Data listing:
● ● ● ● ●
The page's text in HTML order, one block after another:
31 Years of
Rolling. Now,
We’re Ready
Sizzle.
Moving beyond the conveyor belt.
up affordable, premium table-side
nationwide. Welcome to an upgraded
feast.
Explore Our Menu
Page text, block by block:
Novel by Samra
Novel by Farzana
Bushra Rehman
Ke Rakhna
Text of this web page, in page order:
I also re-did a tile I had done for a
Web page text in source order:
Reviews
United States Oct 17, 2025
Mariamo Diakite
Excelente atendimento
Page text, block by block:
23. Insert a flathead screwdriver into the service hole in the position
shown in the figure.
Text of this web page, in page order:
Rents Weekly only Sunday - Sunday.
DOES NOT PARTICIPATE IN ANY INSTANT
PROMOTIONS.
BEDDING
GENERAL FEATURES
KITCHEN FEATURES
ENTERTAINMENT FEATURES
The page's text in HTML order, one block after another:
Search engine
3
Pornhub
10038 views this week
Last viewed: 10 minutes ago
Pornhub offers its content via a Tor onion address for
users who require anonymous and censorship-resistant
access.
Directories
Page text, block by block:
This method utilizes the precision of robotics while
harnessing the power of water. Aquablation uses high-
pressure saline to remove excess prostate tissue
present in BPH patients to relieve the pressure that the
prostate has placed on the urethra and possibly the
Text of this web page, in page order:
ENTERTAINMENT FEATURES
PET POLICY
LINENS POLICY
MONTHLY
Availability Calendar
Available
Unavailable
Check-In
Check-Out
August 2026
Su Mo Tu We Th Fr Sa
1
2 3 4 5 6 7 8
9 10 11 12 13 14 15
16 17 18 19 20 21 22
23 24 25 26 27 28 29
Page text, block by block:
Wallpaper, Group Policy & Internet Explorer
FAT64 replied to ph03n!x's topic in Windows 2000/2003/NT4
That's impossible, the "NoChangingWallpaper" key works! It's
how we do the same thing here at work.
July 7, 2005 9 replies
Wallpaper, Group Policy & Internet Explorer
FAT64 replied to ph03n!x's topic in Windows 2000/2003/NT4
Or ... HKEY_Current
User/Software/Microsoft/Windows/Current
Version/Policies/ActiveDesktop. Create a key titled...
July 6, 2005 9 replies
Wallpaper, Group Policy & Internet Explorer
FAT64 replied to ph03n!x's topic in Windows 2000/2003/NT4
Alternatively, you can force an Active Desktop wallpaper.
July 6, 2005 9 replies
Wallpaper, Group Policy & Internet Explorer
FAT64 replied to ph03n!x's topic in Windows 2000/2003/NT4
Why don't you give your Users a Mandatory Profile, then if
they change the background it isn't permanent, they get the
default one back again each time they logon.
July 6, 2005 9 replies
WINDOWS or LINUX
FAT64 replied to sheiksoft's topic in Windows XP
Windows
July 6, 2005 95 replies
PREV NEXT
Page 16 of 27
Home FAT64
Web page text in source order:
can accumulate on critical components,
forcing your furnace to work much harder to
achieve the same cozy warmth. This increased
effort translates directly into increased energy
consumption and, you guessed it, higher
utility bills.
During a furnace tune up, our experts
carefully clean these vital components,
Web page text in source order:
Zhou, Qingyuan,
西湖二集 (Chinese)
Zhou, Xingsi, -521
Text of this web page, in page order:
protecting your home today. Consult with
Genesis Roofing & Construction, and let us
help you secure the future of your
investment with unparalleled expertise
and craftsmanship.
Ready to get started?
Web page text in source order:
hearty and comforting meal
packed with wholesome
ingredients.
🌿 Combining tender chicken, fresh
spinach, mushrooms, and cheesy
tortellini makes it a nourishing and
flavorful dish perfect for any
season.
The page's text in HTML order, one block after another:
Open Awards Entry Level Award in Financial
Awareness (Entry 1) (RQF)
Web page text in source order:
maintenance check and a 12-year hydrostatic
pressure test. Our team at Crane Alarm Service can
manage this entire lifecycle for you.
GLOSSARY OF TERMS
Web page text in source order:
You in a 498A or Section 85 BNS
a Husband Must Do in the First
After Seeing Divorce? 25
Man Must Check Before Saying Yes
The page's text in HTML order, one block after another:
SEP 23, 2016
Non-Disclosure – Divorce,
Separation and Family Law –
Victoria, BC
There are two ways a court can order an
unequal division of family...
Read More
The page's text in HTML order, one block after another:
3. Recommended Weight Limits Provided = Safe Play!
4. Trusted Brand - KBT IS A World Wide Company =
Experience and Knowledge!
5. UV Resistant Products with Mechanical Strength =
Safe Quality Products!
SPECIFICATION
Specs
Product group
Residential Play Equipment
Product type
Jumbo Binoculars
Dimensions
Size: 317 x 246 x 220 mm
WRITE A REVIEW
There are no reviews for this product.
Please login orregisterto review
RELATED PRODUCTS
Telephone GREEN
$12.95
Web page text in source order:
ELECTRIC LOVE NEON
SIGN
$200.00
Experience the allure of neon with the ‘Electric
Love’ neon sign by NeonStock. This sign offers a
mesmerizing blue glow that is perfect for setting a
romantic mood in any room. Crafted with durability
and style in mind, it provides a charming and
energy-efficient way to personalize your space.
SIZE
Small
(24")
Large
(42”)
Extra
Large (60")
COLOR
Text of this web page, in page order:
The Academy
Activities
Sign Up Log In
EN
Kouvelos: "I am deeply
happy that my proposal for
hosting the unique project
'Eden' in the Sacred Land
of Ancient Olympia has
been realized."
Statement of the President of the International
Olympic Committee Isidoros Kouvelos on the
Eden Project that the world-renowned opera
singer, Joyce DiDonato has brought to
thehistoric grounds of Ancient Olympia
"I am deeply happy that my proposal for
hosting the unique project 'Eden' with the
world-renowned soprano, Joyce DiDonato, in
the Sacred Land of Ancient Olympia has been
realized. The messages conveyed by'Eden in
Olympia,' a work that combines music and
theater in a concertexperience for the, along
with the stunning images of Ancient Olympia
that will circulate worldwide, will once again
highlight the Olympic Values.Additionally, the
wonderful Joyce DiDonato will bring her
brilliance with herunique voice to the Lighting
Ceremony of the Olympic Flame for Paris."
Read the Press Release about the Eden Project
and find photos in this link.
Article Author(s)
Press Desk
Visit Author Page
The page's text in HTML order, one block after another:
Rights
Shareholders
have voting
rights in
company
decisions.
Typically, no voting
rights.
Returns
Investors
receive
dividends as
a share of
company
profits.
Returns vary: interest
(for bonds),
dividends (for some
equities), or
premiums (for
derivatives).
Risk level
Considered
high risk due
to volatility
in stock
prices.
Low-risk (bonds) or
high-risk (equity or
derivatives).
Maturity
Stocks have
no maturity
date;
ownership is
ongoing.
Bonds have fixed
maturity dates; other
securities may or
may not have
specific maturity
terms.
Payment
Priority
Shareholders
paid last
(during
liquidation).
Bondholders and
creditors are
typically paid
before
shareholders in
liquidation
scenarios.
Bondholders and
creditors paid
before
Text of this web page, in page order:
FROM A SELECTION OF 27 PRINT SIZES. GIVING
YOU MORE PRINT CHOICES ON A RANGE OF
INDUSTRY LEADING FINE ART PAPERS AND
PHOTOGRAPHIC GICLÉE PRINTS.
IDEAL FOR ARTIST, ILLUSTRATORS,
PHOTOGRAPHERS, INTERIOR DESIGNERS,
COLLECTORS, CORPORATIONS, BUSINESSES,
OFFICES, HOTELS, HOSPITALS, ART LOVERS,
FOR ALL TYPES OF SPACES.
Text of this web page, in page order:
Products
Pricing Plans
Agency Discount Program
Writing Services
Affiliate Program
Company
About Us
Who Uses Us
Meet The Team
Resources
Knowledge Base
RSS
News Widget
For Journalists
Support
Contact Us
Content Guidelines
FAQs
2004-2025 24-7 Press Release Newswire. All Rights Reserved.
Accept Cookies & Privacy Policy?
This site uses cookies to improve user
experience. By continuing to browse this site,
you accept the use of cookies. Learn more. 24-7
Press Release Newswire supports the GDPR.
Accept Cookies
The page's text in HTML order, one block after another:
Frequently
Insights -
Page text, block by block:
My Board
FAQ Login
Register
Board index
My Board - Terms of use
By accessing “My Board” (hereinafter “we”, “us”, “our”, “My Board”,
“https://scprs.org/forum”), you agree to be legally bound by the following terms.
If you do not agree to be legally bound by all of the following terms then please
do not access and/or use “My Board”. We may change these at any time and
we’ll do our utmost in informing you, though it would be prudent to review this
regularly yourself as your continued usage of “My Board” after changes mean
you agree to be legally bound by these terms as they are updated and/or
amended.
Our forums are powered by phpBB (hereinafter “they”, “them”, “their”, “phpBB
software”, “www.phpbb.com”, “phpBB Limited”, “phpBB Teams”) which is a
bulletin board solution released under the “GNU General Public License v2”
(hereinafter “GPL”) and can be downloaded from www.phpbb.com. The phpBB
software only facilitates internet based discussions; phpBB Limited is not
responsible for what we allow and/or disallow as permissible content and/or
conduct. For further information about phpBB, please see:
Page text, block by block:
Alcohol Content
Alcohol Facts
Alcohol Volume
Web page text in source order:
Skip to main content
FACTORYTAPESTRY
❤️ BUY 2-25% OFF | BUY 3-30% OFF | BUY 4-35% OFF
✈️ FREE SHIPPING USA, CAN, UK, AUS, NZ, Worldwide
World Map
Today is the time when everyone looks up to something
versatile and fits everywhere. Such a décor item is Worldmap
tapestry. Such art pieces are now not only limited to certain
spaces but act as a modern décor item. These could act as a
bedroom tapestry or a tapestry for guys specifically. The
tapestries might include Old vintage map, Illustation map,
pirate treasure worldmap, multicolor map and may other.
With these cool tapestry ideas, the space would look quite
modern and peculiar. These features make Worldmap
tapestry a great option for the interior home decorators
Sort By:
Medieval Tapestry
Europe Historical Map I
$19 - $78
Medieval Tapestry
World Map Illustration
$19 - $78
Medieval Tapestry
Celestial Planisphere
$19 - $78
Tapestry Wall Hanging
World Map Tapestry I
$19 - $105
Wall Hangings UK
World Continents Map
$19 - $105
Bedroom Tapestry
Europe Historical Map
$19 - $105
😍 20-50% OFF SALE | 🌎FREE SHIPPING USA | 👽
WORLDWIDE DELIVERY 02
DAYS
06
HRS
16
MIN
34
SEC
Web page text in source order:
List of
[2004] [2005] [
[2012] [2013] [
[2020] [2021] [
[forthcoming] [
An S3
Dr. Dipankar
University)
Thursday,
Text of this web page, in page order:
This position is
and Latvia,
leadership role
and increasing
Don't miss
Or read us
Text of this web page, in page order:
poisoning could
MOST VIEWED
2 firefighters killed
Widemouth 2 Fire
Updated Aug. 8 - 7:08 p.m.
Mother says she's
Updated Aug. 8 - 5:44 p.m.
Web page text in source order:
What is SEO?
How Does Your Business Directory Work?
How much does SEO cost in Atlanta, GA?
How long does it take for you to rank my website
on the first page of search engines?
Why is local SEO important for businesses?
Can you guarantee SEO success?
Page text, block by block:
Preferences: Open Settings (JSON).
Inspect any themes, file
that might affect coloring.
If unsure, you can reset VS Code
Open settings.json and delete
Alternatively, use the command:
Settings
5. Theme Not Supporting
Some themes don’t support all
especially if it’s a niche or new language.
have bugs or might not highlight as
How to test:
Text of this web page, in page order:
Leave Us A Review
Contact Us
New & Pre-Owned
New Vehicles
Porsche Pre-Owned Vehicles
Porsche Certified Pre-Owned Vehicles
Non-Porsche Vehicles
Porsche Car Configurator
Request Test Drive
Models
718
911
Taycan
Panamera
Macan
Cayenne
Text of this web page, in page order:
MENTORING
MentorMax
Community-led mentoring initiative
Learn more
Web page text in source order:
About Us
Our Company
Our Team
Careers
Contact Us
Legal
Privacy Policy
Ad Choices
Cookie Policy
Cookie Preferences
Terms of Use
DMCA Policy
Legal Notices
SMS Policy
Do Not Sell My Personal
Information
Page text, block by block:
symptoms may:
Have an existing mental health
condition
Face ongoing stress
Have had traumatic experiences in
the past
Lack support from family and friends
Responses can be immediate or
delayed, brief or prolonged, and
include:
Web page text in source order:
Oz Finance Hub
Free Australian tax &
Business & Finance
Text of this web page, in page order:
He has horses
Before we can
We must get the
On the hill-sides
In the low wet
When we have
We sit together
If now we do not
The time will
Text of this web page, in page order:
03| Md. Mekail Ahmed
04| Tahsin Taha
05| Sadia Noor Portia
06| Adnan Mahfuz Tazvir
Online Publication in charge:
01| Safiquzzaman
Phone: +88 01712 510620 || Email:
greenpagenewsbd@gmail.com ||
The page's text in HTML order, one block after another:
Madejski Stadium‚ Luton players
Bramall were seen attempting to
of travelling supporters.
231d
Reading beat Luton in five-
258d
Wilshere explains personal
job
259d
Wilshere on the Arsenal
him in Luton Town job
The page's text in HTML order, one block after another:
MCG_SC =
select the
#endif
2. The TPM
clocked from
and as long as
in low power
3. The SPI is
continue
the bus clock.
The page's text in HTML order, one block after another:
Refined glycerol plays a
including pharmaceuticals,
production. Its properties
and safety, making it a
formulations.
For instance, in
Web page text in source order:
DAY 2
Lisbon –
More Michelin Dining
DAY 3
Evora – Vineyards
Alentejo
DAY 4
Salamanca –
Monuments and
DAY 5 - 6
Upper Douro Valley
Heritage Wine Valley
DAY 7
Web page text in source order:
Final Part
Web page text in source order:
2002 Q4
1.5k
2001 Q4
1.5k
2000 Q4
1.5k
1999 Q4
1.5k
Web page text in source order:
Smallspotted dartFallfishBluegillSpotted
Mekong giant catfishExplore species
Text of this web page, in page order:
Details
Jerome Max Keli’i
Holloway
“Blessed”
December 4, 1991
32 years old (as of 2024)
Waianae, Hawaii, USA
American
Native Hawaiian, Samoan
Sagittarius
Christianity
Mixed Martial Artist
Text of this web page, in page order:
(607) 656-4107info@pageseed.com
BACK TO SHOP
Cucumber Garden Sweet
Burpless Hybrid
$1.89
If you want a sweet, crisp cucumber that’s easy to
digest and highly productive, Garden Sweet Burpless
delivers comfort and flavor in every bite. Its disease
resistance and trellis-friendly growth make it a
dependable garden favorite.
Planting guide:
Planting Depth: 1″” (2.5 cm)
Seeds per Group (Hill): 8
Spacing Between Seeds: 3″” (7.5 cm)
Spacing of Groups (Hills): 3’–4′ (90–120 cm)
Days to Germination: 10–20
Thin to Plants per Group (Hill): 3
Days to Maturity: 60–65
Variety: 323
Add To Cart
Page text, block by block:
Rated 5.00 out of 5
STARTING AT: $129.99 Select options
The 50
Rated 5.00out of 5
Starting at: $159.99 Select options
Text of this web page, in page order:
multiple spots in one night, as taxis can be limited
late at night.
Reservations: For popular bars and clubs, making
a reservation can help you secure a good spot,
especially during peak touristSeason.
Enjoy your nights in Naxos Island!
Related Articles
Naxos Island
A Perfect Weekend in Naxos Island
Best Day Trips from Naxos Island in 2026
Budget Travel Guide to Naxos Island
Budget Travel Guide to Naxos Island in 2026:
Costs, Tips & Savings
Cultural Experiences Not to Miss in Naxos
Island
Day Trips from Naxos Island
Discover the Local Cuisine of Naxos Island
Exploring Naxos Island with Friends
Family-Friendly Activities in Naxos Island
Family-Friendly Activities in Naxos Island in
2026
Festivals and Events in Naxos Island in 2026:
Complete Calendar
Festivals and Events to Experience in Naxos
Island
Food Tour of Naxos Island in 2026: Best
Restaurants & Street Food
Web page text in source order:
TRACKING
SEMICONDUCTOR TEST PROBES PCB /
● ● ● ● ●
What to do:
Repeat word for word every line from the start of the entries to the line holding "Excelente atendimento", inclusive, and nothing else.

Final answer:
The page's text in HTML order, one block after another:
31 Years of
Rolling. Now,
We’re Ready
Sizzle.
Moving beyond the conveyor belt.
up affordable, premium table-side
nationwide. Welcome to an upgraded
feast.
Explore Our Menu
Page text, block by block:
Novel by Samra
Novel by Farzana
Bushra Rehman
Ke Rakhna
Text of this web page, in page order:
I also re-did a tile I had done for a
Web page text in source order:
Reviews
United States Oct 17, 2025
Mariamo Diakite
Excelente atendimento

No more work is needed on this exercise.